Flags: needinfo?(gfritzsche)
Chris, can you take a look?
Flags: needinfo?(gfritzsche) → needinfo?(chutten)
What is "too large"? The telemetry IPC code has some watermarks[1][2] to try and avoid egregiously-sized IPC messages that _ought_ to prevent such things (unless they're the wrong size, or otherwise ineffective... or if the main thread is too wigged out to serve the request in a timely fashion or the parent process can't receive it for whatever reason) [1]: http://searchfox.org/mozilla-central/source/toolkit/components/telemetry/ipc/TelemetryIPCAccumulator.cpp#46-47,50 [2]: http://searchfox.org/mozilla-central/source/toolkit/components/telemetry/ipc/TelemetryIPCAccumulator.cpp#141,156,172,214
Flags: needinfo?(chutten) → needinfo?(htsai)

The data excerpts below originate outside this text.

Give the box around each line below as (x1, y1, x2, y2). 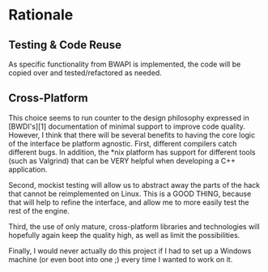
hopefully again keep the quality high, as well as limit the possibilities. (8, 230, 240, 240)
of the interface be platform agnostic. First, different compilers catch (8, 138, 237, 148)
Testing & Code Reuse (8, 38, 121, 52)
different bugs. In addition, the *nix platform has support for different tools (8, 147, 257, 157)
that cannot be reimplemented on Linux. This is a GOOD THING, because (8, 189, 252, 198)
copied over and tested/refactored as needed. (8, 68, 162, 78)
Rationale (8, 6, 74, 24)
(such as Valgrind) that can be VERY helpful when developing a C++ (8, 155, 236, 165)
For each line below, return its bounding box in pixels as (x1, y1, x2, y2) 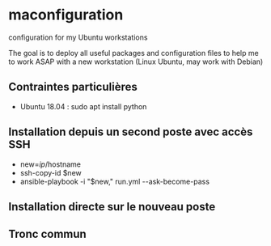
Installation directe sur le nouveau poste (8, 200, 216, 214)
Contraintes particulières (8, 80, 138, 94)
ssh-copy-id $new (19, 168, 83, 177)
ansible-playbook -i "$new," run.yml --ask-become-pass (19, 176, 210, 186)
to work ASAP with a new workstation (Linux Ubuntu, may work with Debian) (8, 57, 264, 66)
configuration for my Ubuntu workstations (8, 32, 148, 42)
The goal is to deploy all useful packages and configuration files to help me (8, 48, 259, 57)
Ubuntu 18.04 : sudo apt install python (19, 101, 147, 111)

(In reply to Chris H-C :chutten from comment #4) > What is "too large"? The telemetry IPC code has some watermarks[1][2] to try > and avoid egregiously-sized IPC messages that _ought_ to prevent such things > (unless they're the wrong size, or otherwise ineffective... or if the main > thread is too wigged out to serve the request in a timely fashion or the > parent process can't receive it for whatever reason) > > [1]: > http://searchfox.org/mozilla-central/source/toolkit/components/telemetry/ipc/ > TelemetryIPCAccumulator.cpp#46-47,50 > [2]: > http://searchfox.org/mozilla-central/source/toolkit/components/telemetry/ipc/ > TelemetryIPCAccumulator.cpp#141,156,172,214 Hi Chris, I was guessing the "too large" problem as I saw |MOZ_CRASH("IPC message size is too large");| on comment 0. If it shouldn't be a size issue, do you have ideas of what's up in this crash signature or help me point to the right person? Thank you.
Flags: needinfo?(htsai)
Flags: needinfo?(chutten)
For information, I added the payload size at the end of the backtrace: (gdb) p msg->header_->payload_size $2 = 1075819928
A gig? Oh wow, that's impressive. How could that have happened... I find it unlikely that it is full of legitimately-accumulated telemetry data. Each accumulation is two uint32_t... Oh, but a KeyedAccumulation has a nsCString key. That could be a problem, since I don't see any code limiting those keys' lengths. That could explain some of the OOMs we occasionally see in Telemetry IPC code due to outrageously-large allocations, too... Georg, is there supposed to be a length limit for keyed{Histograms,Scalars,etc}' keys? Irrespective of this, a sensible fix for this might be to rewrite the watermarks in terms of the size of the structs we're sending.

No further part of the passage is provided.